> **Provided information**
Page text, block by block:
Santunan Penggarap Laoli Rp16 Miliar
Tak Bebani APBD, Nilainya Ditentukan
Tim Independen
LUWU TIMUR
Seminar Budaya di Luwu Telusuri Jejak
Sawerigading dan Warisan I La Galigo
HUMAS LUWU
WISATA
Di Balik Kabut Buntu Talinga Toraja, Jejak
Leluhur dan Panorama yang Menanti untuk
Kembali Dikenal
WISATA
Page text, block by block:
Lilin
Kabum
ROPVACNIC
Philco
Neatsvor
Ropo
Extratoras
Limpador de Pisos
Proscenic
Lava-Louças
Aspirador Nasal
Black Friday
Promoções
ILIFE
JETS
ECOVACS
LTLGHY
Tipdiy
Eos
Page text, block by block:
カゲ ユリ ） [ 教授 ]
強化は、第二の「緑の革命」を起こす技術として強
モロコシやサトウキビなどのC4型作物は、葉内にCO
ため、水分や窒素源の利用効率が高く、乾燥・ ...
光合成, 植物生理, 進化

> **Aim of the task**
In the records above, find the line containing "Leluhur dan Panorama yang Menanti untuk"; please retype it and every line after it through the last line, exactly and with nothing else.

> **Solution to the problem**
Leluhur dan Panorama yang Menanti untuk
Kembali Dikenal
WISATA
Page text, block by block:
Lilin
Kabum
ROPVACNIC
Philco
Neatsvor
Ropo
Extratoras
Limpador de Pisos
Proscenic
Lava-Louças
Aspirador Nasal
Black Friday
Promoções
ILIFE
JETS
ECOVACS
LTLGHY
Tipdiy
Eos
Page text, block by block:
カゲ ユリ ） [ 教授 ]
強化は、第二の「緑の革命」を起こす技術として強
モロコシやサトウキビなどのC4型作物は、葉内にCO
ため、水分や窒素源の利用効率が高く、乾燥・ ...
光合成, 植物生理, 進化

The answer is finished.